O tertemiz, o eldeğmemiş güzel kız! Ancak, bu
şiirlerde ona duyduğum sevgiyle
ilgili olarak bende birikim hâline gelen
(zehâyîr) en içten kalbî duygularımdan (ağlâk) bazı özlemlerimi dile getirmeye çalıştım. İçimde sakladığım arzuları, tahassürleri
açığa vurmuş oldum. Eski günlerimizi büyük bir özenle yeniden hatırlayarak, onun o güzel
meclisinde yaşadığımız o tatlı anıları, kısacası ona duyduğum
tüm ilgilerin bende bıraktığı şeyleri
yeniden uyandırdım, yeniden yaşadım.
Bu
kitapta hangi isimden söz ettiysem, hepsi ondan kinayedir; hangi evi tasvir edip anlatmışsam, hepsinde onun evini
kasdetmişimdir. Ancak bu kitapta yazdığım bütün şiirlerde daima içime doğan
'ilâhî varidâtlar’a (el- vâridatü’l-ilâhiyye) (içedoğuşlara) ve gönlüme
inen 'ruhânî inişler’e (el- tenezzülâtü’r-ruhaniyye) ve 'ulvî
tenâsübler’e (el-münâsebâtü’l-ulviyye) imalarda bulundum; bunu da
(biz sufîlerin yolu olan) en üstün yola göre sembollerle yaptım, çünkü
'kuşkusuz öte dünya bu dünyadan daha
hayırlıdır.’ Allah razı olsun ondan, o da [bu
güzel kız da] benim işaret ettiğim konuları çok iyi biliyordu.
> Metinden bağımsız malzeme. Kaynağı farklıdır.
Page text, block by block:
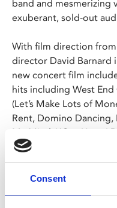
Consent
band and mesmerizing
exuberant, sold-out
With film direction
director David Barnard
new concert film
hits including West
(Let’s Make Lots of
Rent, Domino Dancing,
My Mind, What Have I
Sin.
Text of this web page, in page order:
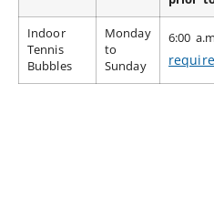
Indoor
Tennis
Bubbles
Monday
to
Sunday
6:00
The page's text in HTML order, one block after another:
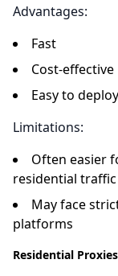
Advantages:
Fast
Cost-effective
Easy to deploy
Limitations:
Often easier
residential traffic
May face
platforms
Residential Proxies
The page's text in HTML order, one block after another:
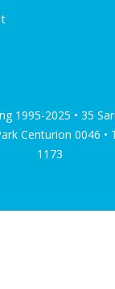
1995-2025 • 35
Centurion 0046 •
1173
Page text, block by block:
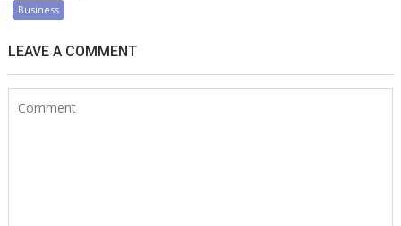
Business
LEAVE A COMMENT
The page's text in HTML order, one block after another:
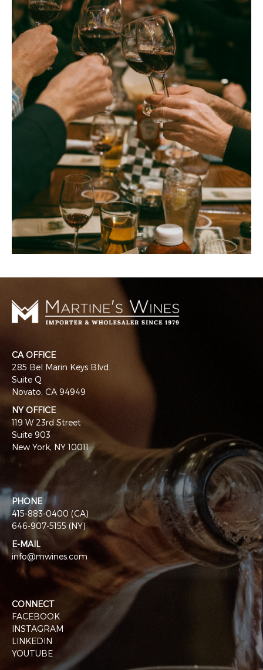
CA OFFICE
285 Bel Marin Keys Blvd.
Suite Q
Novato, CA 94949
NY OFFICE
119 W 23rd Street
Suite 903
New York, NY 10011
PHONE
415-883-0400 (CA)
646-907-5155 (NY)
E-MAIL
info@mwines.com
CONNECT
FACEBOOK
INSTAGRAM
LINKEDIN
YOUTUBE
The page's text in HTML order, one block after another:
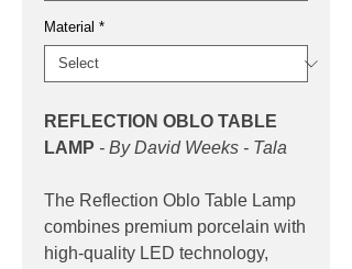
Material *
REFLECTION OBLO TABLE
LAMP - By David Weeks - Tala
The Reflection Oblo Table Lamp
combines premium porcelain with
high-quality LED technology,
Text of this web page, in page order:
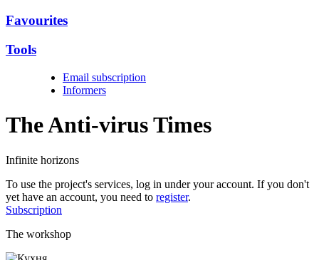
Favourites
Tools
Email subscription
Informers
The Anti-virusTimes
Infinite horizons
To use the project's services, log in under your account. If you don't
yet have an account, you need to register.
Subscription
The workshop
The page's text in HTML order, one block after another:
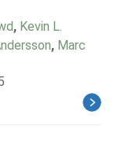
, Kevin L.
, Marc

Kuşkusuz
şiirlerimin asıl sırrı, anlamı budur; bunları ancak iyi bilen biri sana
anlatabilir.
Bununla birlikte, Allah hem bu
kitabın bu kısmını, hem de [yazdığım] Divan’ın
öteki şiirlerini okuyanların
kalbinden, şerefli, soylu, yüksek karakterli, üstün meziyetli insanlara lâyık olmayan ve semâvî/ilâhî konulara uygun
düşmeyen çirkin şeyleri geçirtmesin! Amin!
*
Kızı öyle bir allayıp pullamış, pohpohlayarak anlatmış ki, Hz. Meryem ona
kıyasla neon lambasının yanındaki sönük mum ışığı gibi kalıyor.
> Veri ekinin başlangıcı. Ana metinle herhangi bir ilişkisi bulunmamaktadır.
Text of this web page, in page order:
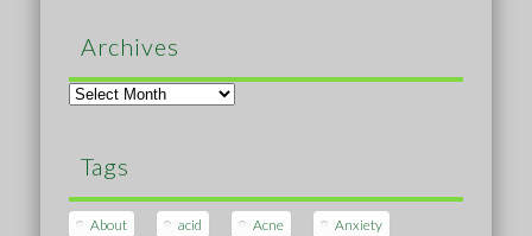
Archives
Archives
Tags
About acid Acne Anxiety
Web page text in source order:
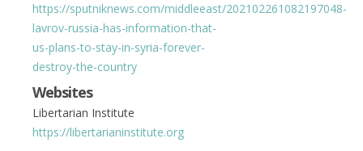
https://sputniknews.com/middleeast/202102261082197048-
lavrov-russia-has-information-that-
us-plans-to-stay-in-syria-forever-
destroy-the-country
Websites
Libertarian Institute
https://libertarianinstitute.org
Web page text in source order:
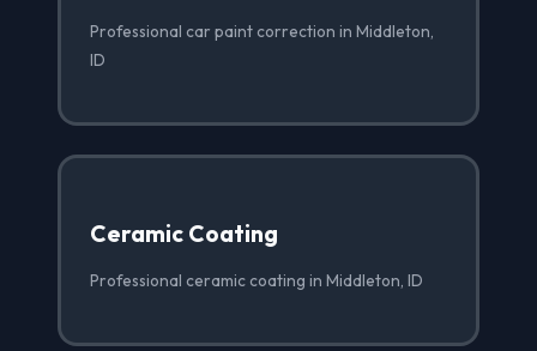
Professional car paint correction in Middleton,
ID
Ceramic Coating
Professional ceramic coating in Middleton, ID
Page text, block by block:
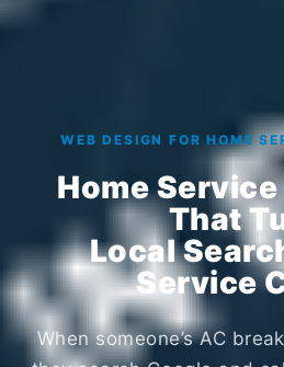
WEB DESIGN FOR HOME
Home
That
Local
Service
When someone’s AC
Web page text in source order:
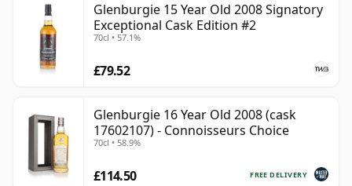
Glenburgie 15 Year Old 2008 Signatory
Exceptional Cask Edition #2
70cl • 57.1%
£79.52
Glenburgie 16 Year Old 2008 (cask
17602107) - Connoisseurs Choice
70cl • 58.9%
FREE DELIVERY
£114.50
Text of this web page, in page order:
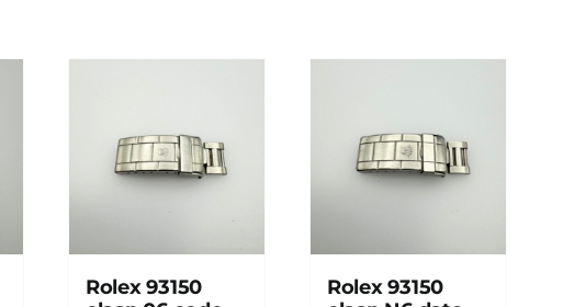
Rolex 93150
Rolex 93150
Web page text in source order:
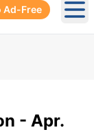
Ad-Free
- Apr.
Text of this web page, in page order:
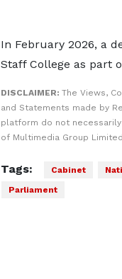
In February 2026, a
Staff College as part
DISCLAIMER: The Views,
and Statements made by
platform do not
of Multimedia Group
Tags: Cabinet
Parliament
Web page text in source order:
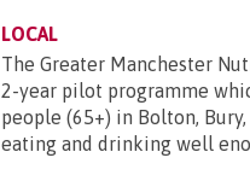
LOCAL
The Greater Manchester
2-year pilot programme
people (65+) in Bolton,
eating and drinking well
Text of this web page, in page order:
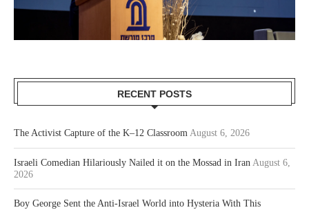
RECENT POSTS
The Activist Capture of the K–12 Classroom August 6, 2026
Israeli Comedian Hilariously Nailed it on the Mossad in Iran August 6,
2026
Boy George Sent the Anti-Israel World into Hysteria With This
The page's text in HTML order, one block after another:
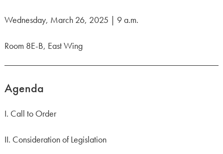
Wednesday, March 26, 2025 | 9 a.m.
Room 8E-B, East Wing
Agenda
I. Call to Order
II. Consideration of Legislation
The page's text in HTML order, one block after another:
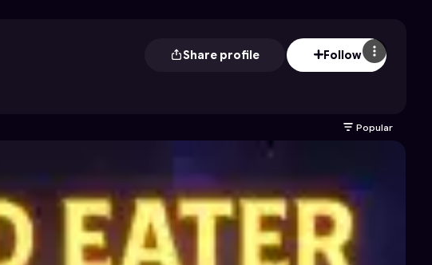
Share profile Follow
Popular
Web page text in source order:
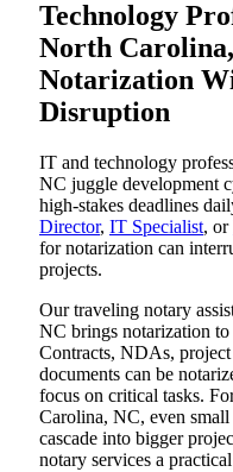
Technology
North
Notarization
Disruption
IT and technology
NC juggle development
high-stakes deadlines
Director, IT Specialist, or
for notarization can
projects.
Our traveling notary
NC brings notarization
Contracts, NDAs, project
documents can be
focus on critical tasks.
Carolina, NC, even
cascade into bigger
notary services a
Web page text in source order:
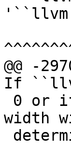
@@ -
If
width
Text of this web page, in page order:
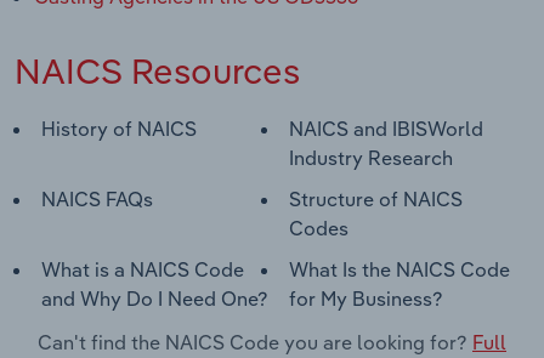
NAICS Resources
History of NAICS
NAICS and IBISWorld
Industry Research
NAICS FAQs
Structure of NAICS
Codes
What is a NAICS Code
and Why Do I Need One?
What Is the NAICS Code
for My Business?
Can't find the NAICS Code you are looking for? Full

Bir kimse bir başkasını böyle abartılı anlatıyorsa, bilin ki o kişi palavracının,
yalancının, karaktersiz yağcının, haysiyetsiz dalkavuğun tekidir.
Karşındaki kişi feleğin çemberinden geçmiş, hayatın çetin imtihanlarını
yaşayıp acılarla yoğrularak olgunlaşmış biri değil, Mekke’nin itibarlı ve hali
vakti yerinde gözde bir bilgin'inin (entelektüelin) kızı olmanın beleşten sefasını süren, bir eli yağda
bir eli balda, eli işsizlikte gözü (zampara şeyhin anlattıklarından anlaşıldığı
kadarıyla) oynaşta bekâr bir acemi çaylak..
Ciddiyetten nasibi olan bir adam, bu durumdaki bir kız
için böyle abartılı değerlendirmeler yapabilir mi?!
*
Adam “keşf” ehli ya, maşallah kızın özelliklerini iyi keşfetmiş..
Kızlardan anlıyor.
Kız boylu posluymış, gençmiş, güzelmiş..
Dolayısıyla övgüleri hak etmiş.
Kısa, yaşlı ve çirkin olsaydı, bizim “velîlerin sonuncusu” kâşifimizin
dimağ zevkine kesinlikle uygun düşmezdi.
Şeyh-i Ekber (azman şeyh), kız için “Onu görenler hemen ona tutulurdu” da diyor.. Kendisi de gören bahtiyarlardan, bu durum
onun için “Bi’t-tecrübe sabit” herhalde.
Nasıl tutulmasınlar ki, “bulunduğu ortamı bir çiçek gibi süslemek” gibi her kızda rastlanmayan bir hasleti var..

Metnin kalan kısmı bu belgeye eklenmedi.